Table 3.3 Pseudo-first-order kinetic rate constant (k) of DP degradation for

different experimental conditions and respective coefficient of variation (CV), expressed as a percentage (kCV) and regression coefficient (r2) under UV–Vis and visible light irradiation.

The photocatalytic activity of the gold catalysts follows the order (Figure 3.7a): Au/GO–TiO2 (23.3 × 10–3 min–1) ~ Au/ND–TiO2 (20.1 × 10–3 min–

1) > Au/CNT–TiO2 (10.0 × 10–3 min–1) > Au/C60–TiO2 (6.0 × 10–3 min–

1) > Au/TiO2 (4.8 × 10–3 min–1), where the values in brackets refer to the pseudo-first-order rate constants (Table 3.3). These results indicate that the presence of any carbon material leads to an increase in the efficiency for DP removal in comparison to Au/TiO2, suggesting a synergistic effect between the carbon phase and TiO2 particles which depends on the nature of the carbon material [47]. In fact, the highest photocatalytic performances under near-UV–Vis irradiation were found for the GO composite (Au/GO–TiO2) and for the ND composite (Au/ND–TiO2).

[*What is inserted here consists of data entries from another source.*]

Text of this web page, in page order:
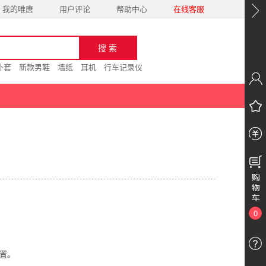
我的唯唐 用户评论 帮助中心 在线客服
套 新款男鞋 墙纸 耳机 行车记录仪
。
0
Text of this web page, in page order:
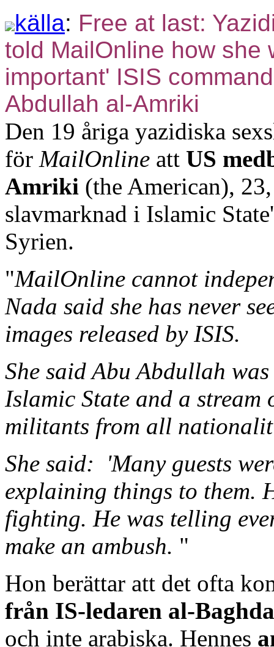
källa: Free at last:
told MailOnline how she
important' ISIS
Abdullah al-Amriki
Den 19 åriga yazidiska
för MailOnline att US
Amriki (the American),
slavmarknad i Islamic
Syrien.
"MailOnline cannot
Nada said she has never
images released by ISIS.
She said Abu Abdullah
Islamic State and a
militants from all
She said: 'Many guests
explaining things to them.
fighting. He was telling
make an ambush. "
Hon berättar att det ofta
från IS-ledaren al-
och inte arabiska. Hennes
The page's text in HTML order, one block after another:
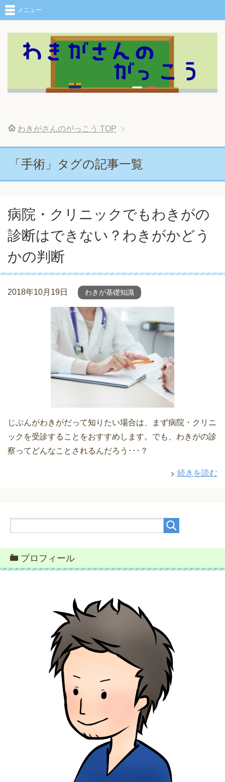
メニュー
わきがさんのがっこう TOP
「手術」タグの記事一覧
病院・クリニックでもわきがの
診断はできない？わきがかどう
かの判断
2018年10月19日 わきが基礎知識
じぶんがわきがだって知りたい場合は、まず病院・クリニ
ックを受診することをおすすめします。でも、わきがの診
察ってどんなことされるんだろう･･･？
続きを読む
プロフィール
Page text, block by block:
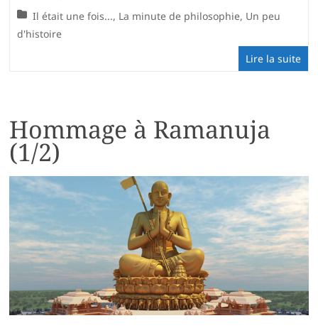
Il était une fois..., La minute de philosophie, Un peu
d'histoire
Lire la suite
Hommage à Ramanuja
(1/2)
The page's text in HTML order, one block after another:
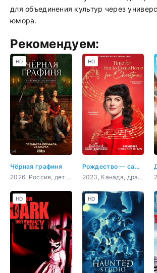
для объединения культур через
юмора.
Рекомендуем:
Чёрная графиня
2026, Россия, детектив, триллер
HD
Рождество — самое время вернуться домой
2023, Канада, драма, мелодрама
HD
HD HD
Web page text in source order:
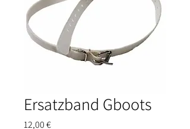
Ersatzband Gboots
12,00 €Preis
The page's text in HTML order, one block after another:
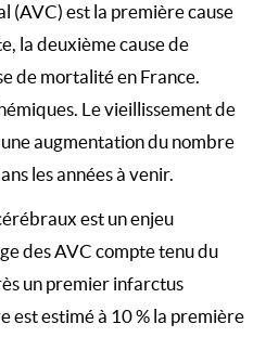
(AVC) est la première cause
la deuxième cause de
de mortalité en France.
Le vieillissement de
augmentation du nombre
les années à venir.
est un enjeu
des AVC compte tenu du
un premier infarctus
est estimé à 10 % la première
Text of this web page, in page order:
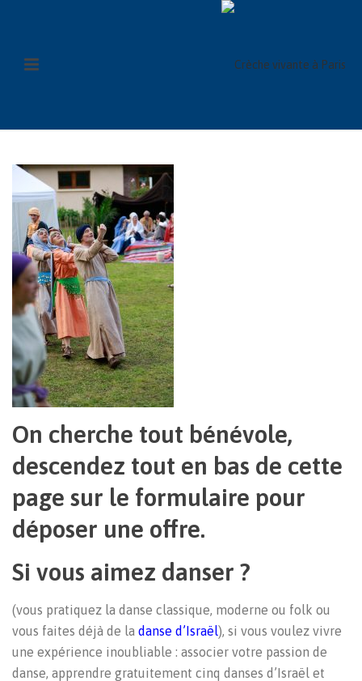
On cherche tout bénévole,
descendez tout en bas de cette
page sur le formulaire pour
déposer une offre.
Si vous aimez danser ?
(vous pratiquez la danse classique, moderne ou folk ou
vous faites déjà de la danse d’Israël), si vous voulez vivre
une expérience inoubliable : associer votre passion de
danse, apprendre gratuitement cinq danses d’Israël et
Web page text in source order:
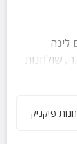
לינה
שולחנות
שלל
פיקניק

The photocatalytic activity of these composites (but without the presence of gold) has been already studied for the degradation of DP [45, 54]. The good performance of GO–TiO2 (containing 4% wt. of GO) has been attributed to the good TiO2 distribution in the composite prepared with this GO content, leading to a good assembly and interfacial coupling between the GO sheets and TiO2 nanoparticles, acting as an efficient electron acceptor and donor [54]. In the case of the ND–TiO2 catalyst (also without gold), the best

photocatalytic performance was observed when the composite was prepared with 15% wt. of NDs, due to the presence of significant amounts of oxygen surface species on ND and to the increased purity of the ND constituent after the oxidation treatment [45]. In fact, the better performance for the composites containing GO and NDs, in comparison with those prepared with CNT or C60, may be related to the large amounts of surface functional groups in both GO and ND materials [45, 47, 59], since these groups can facilitate dispersion in the solution during the preparation of the composites, as well as good anchoring of the TiO2 particles on the carbon material. These effects can be responsible for the higher photocatalytic performance of both Au/GO–TiO2 and Au/ND–TiO2 composites.

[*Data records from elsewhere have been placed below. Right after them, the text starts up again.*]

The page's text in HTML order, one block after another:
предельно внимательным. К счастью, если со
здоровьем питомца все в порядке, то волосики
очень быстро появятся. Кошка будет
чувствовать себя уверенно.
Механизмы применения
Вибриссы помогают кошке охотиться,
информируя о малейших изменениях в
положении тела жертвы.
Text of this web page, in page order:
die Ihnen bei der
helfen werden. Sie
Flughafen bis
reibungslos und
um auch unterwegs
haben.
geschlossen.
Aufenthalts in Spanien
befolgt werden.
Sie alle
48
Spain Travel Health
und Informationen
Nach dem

It can be seen that, in this case, contrarily to what is often reported in the literature for gold catalysis in general [66, 67], the gold nanoparticle size has no influence in the catalytic activity, since the sample with the largest size (Au/GO–TiO2, 23.7 nm) is the most active, and that with the lowest size (Au/CNT–TiO2, 13.8) has an intermediate behaviour.

The photocatalytic activity of Au/TiO2 and the Au/carbon–TiO2 composites for the degradation of DP under visible light irradiation (λ = 420 nm) was also evaluated for a longer reaction time (240 min, Figure 3.7b), and the respective pseudo-first-order rate constants are shown in Table 3.3. Once again, the results show that the Au/GO–TiO2 composite exhibited the highest photocatalytic activity (0.90 × 10–3 min–1). The observed enhancement of the photocatalytic activity in the Au/GO–TiO2 composite could be in principle accounted for by the interfacial charge transfer process from GO to TiO2, attributed to the role of GO as photosensitizer [54].

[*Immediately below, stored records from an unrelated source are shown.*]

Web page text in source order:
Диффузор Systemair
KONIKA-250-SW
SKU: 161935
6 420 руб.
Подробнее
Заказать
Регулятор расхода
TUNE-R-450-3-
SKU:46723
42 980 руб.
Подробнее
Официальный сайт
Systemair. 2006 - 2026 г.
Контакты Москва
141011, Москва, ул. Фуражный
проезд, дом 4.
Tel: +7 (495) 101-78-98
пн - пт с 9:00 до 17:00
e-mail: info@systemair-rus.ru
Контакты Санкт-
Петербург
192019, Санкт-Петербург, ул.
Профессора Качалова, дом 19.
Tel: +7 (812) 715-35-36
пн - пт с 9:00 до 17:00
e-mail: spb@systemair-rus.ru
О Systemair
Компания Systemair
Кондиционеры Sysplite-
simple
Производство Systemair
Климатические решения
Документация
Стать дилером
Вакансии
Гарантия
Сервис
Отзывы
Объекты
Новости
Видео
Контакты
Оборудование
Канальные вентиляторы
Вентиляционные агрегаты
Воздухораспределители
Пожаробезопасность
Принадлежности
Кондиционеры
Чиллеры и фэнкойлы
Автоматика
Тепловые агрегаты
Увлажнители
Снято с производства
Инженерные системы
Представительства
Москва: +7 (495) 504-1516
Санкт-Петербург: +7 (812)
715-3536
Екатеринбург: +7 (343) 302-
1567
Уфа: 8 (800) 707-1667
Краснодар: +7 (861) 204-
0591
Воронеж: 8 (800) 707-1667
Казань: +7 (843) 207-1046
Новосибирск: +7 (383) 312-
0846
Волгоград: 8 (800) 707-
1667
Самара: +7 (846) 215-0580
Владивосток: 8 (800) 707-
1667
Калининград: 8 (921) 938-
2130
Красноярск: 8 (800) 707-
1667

On the other hand, both Au/TiO2 and Au/ND–TiO2 have the lowest photocatalytic activity for DP degradation under visible light illumination, which may be attributed to their low absorption in the visible spectral range (Figure 3.6).

Therefore, the results obtained showed that, under the tested conditions, both Au/GO–TiO2 and Au/ND-TiO2 presented the best photocatalytic activity under near-UV–Vis irradiation, while the composites prepared with GO and CNT exhibited the highest activity under visible light illumination.

Gold particles have been used as surface modifiers because they possibly inhibit charge recombination by accelerating transfer of photoexcited electrons from titania to substrates. Another advantage of materials containing gold is their absorption to induce photocatalytic reactions under visible light irradiation [74]. Nevertheless, the results obtained for the Au photocatalysts suggest the existence of different activation mechanisms depending on the type of carbon material and on the irradiation wavelength used [75].